# 03 · Collector

The privacy boundary. Everything downstream consumes `NormalizedPost`/`CountPoint` and never learns the transport.

## 1 · Interface

```ts
interface Collector {
  counts(query: string, opts: { granularity: "hour", start?: string, end?: string }): Promise<CountPoint[]>
  posts(query: string, opts: {
    mode: "relevancy" | "recency"
    sinceId?: string
    maxPosts: number               // hard cap for this call, enforced inside
  }): Promise<{ posts: NormalizedPost[], newestId: string | null }>
}
interface CountPoint { hour: string; mentions: number }
```

Implementations (all private): `XOfficialCollector` (build now), `FixtureCollector` (build now, for tests), `X3pCollector` (stub the class, implement at swap time; the twitterapi.io client pattern exists in Sift's `records-ingestion-utils` for reference, but do NOT import it).

## 2 · XOfficialCollector (X API v2, verified June 2026)

- `GET /2/tweets/counts/recent` — `query`, `granularity=hour`. 300 req/15min app-auth. Does not consume the monthly post cap.
- `GET /2/tweets/search/recent` — `max_results=100`, `tweet.fields=created_at,public_metrics,lang,referenced_tweets,conversation_id,possibly_sensitive,entities`, `expansions=author_id`, `user.fields=public_metrics,verified,created_at`. `sort_order=relevancy` for top pulls; `sort_order=recency` + `since_id` for the tail. 450 req/15min.
  - **Known issue**: relevancy mode sometimes omits `next_token`. Treat missing token as end-of-results, never retry-loop on it.
  - No engagement operators exist (`min_faves` is web-only).

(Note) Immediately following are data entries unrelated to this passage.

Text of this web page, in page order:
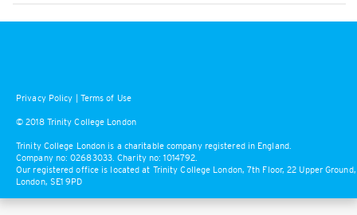
Privacy Policy | Terms of Use
© 2018 Trinity College London
Trinity College London is a charitable company registered in England.
Company no: 02683033. Charity no: 1014792.
Our registered office is located at Trinity College London, 7th Floor, 22 Upper Ground,
London, SE1 9PD
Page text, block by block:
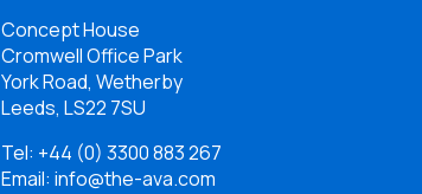
Concept House
Cromwell Office Park
York Road, Wetherby
Leeds, LS22 7SU
Tel: +44 (0) 3300 883 267
Email: info@the-ava.com
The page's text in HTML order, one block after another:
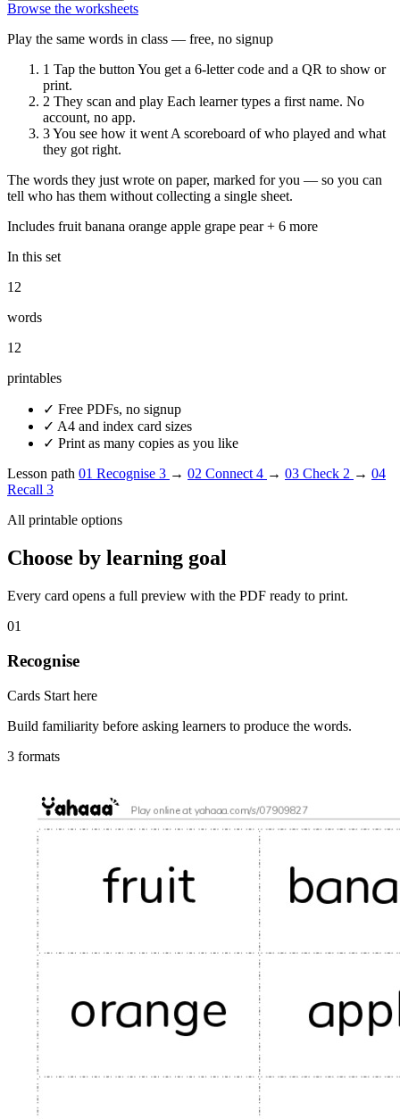
Browse the worksheets
Play the same words in class — free, no signup
1 Tap the button You get a 6-letter code and a QR to show or
print.
2 They scan and play Each learner types a first name. No
account, no app.
3You see how it went A scoreboard of who played and what
they got right.
The words they just wrote on paper, marked for you — so you can
tell who has them without collecting a single sheet.
Includes fruit banana orange apple grape pear + 6 more
In this set
12
words
12
printables
✓ Free PDFs, no signup
✓ A4 and index card sizes
✓ Print as many copies as you like
Lesson path 01 Recognise 3 → 02 Connect 4 → 03 Check 2 → 04
Recall 3
All printable options
Choose by learning goal
Every card opens a full preview with the PDF ready to print.
01
Recognise
Cards Start here
Build familiarity before asking learners to produce the words.
3 formats
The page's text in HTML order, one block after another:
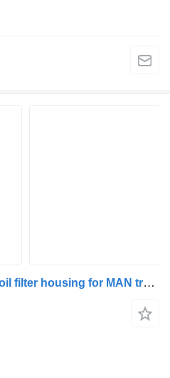
Mann-Filter 51050008062 oil filter housing for MAN truck
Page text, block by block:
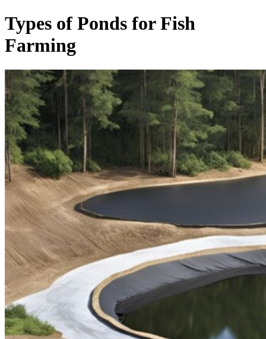
Types of Ponds for Fish
Farming
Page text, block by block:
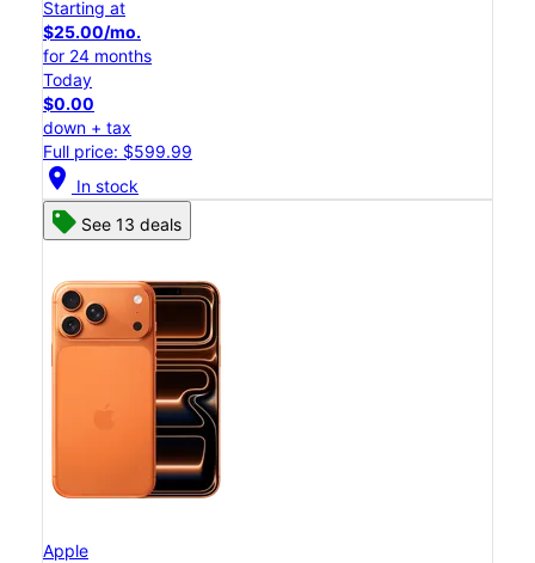
Starting at
$25.00/mo.
for 24 months
Today
$0.00
down + tax
Full price: $599.99
location_on In stock
See 13 deals
Apple
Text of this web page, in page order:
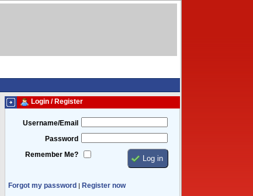
Login / Register
Username/Email
Password
Remember Me?
Forgot my password | Register now
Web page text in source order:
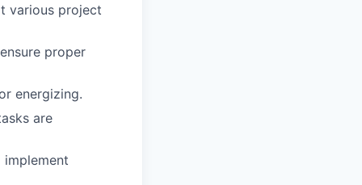
various project
proper
energizing.
are
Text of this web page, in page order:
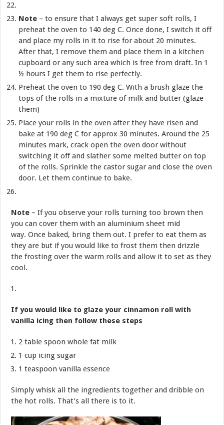
Note – to ensure that I always get super soft rolls, I
preheat the oven to 140 deg C. Once done, I switch it off
and place my rolls in it to rise for about 20 minutes.
After that, I remove them and place them in a kitchen
cupboard or any such area which is free from draft. In 1
½ hours I get them to rise perfectly.
Preheat the oven to 190 deg C. With a brush glaze the
tops of the rolls in a mixture of milk and butter (glaze
them)
Place your rolls in the oven after they have risen and
bake at 190 deg C for approx 30 minutes. Around the 25
minutes mark, crack open the oven door without
switching it off and slather some melted butter on top
of the rolls. Sprinkle the castor sugar and close the oven
door. Let them continue to bake.
Note – If you observe your rolls turning too brown then
you can cover them with an aluminium sheet mid
way. Once baked, bring them out. I prefer to eat them as
they are but if you would like to frost them then drizzle
the frosting over the warm rolls and allow it to set as they
cool.
If you would like to glaze your cinnamon roll with
vanilla icing then follow these steps
2 table spoon whole fat milk
1 cup icing sugar
1 teaspoon vanilla essence
Simply whisk all the ingredients together and dribble on
the hot rolls. That’s all there is to it.
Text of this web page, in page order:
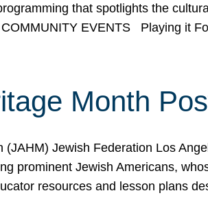
that spotlights the
EVENTS Playing it
Month
Jewish Federation Los
prominent Jewish Americans,
resources and lesson plans
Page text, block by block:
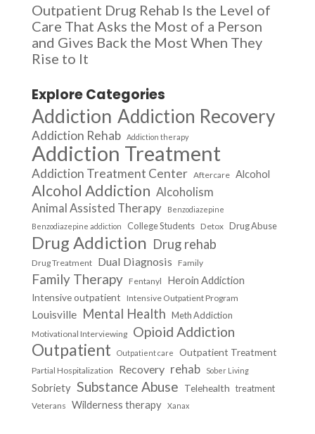
Outpatient Drug Rehab Is the Level of
Care That Asks the Most of a Person
and Gives Back the Most When They
Rise to It
Explore Categories
Addiction Addiction Recovery
Addiction Rehab Addiction therapy
Addiction Treatment
Addiction Treatment Center Aftercare Alcohol
Alcohol Addiction Alcoholism
Animal Assisted Therapy
Benzodiazepine
Benzodiazepine addiction
College Students Detox Drug Abuse
Drug Addiction Drug rehab
Drug Treatment Dual Diagnosis Family
Family Therapy Fentanyl
Heroin Addiction
Intensive outpatient
Intensive Outpatient Program
Louisville Mental Health Meth Addiction
Motivational Interviewing Opioid Addiction
Outpatient Outpatient care Outpatient Treatment
Partial Hospitalization Recovery rehab Sober Living
Sobriety Substance Abuse Telehealth treatment
Veterans Wilderness therapy Xanax
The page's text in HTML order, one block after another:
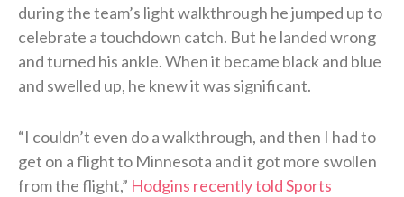
during the team’s light walkthrough he jumped up to
celebrate a touchdown catch. But he landed wrong
and turned his ankle. When it became black and blue
and swelled up, he knew it was significant.
“I couldn’t even do a walkthrough, and then I had to
get on a flight to Minnesota and it got more swollen
from the flight,” Hodgins recently told Sports

Rank locally on `public_metrics`.
- Query strings come from the registry compiler (02), ≤ 512 chars.
- Page limits per pull: relevancy ≤ 5 pages, recency ≤ 10 pages, and stop early at `maxPosts`.
- 429 / 5xx: exponential backoff with jitter (1s base, 5 tries), then surrender the pull (cron picks up next cycle; `since_id` makes it lossless).
- Bootstrap (new entity): one `GET /2/tweets/search/all` sweep, 30 days, ≤ 500/page, capped 5,000 posts, then never again.

## 3 · Pull recipe (per entity per content cycle)

1. relevancy pull (top conversation) — `maxPosts: 300`
2. recency pull `since_id = last_seen` (the tail) — `maxPosts: 500`
3. Union, dedup by `post_id` (also against D1 `posts_seen`), normalize, write one raw object per pull:
   `raw/<source>/<entity>/<yyyy-mm-dd>/<runId>/<query-hash>-<mode>.json` (full API response, untouched)
4. Insert `posts_seen`, debit `budget_ledger`, enqueue new post IDs to `avb-enrich`.

Daily metrics refresh: one `GET /2/tweets?ids=` batch (100/req) re-fetching yesterday's top-100 per entity so engagement matures ~24h before launch-fingerprint freeze.

## 4 · Cadence (driven by scheduler, see 05 §4)

| State | counts | content pulls | per-entity daily cap |
|---|---|---|---|
| baseline | hourly | every 4h | 1,000 |
| elevated | hourly | hourly | 4,000 |
| launch | every 30 min | every 30 min | 20,000 |

## 5 · Budget guards (hard, tested)

- `budget_ledger` debited **before** each posts() call with the requested `maxPosts`; call refused if it would exceed the entity's daily cap or the global monthly cap (env `MONTHLY_POST_BUDGET`, default 600,000).
- Refusal is a logged no-op, not an error; counts never stop.
- At 90% of monthly budget: Slack webhook warning + all entities clamp to baseline cadence (kill-switch).
- Tests: simulated queue replay must not double-debit (debit keyed by runId, idempotent); cap breach must refuse; 429 storm must back off and surrender.

## 6 · Shadow harness (build the harness now, use at swap time)

`pnpm shadow --entities fable-5,gpt-5-2 --days 7 --candidate x-3p` runs candidate alongside incumbent, writes both to raw under distinct sources, and reports: hourly count deltas, unique-author overlap, top-20 post overlap per day. Swap criterion: ≥ 95% on all three. Output is a markdown report in `ops/shadow-reports/`.